Akwatia is a town in Denkyembour, a district in the Eastern region of south Ghana and west of the Atewa Range in the Birim River basin. Akwatia has a 2013 settlement population of 23,766 people. Akwatia is the main center of diamond extraction in Ghana. The town is the center of the Denkyembour parliamentary constituency.

Facilities

Education
Schools include St. Rose's´High School and Akwatia Technical Institute.
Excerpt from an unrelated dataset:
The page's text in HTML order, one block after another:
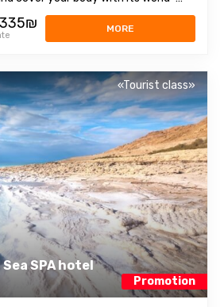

The local football club is the Akwatia Diamond Stars.

Healthcare
Akwatia can boast of two hospitals, The Saint Dominic's Hospital and The Ghanaian Consolidated Diamonds Company Hospital (G.C.D Hospital). 
The Saint Dominic's Hospital in Akwatia is a 320-bed facility, and well-equipped and the hospital opened an Eye Clinic in 2003.

Diamond mining

The Akwatia diamond field lies in Birimian rocks and has produced more than a  of diamonds, mostly industrial grade. The Ghana government-owned Ghana Consolidated Diamonds (GCD) is the only formal commercial producer of diamonds, using strip mining with Manitowoc draglines. Large additional resources of diamonds have been identified in the nearby Birim River deposits, including an altered meta-lamproite that may represent a primary diamond source.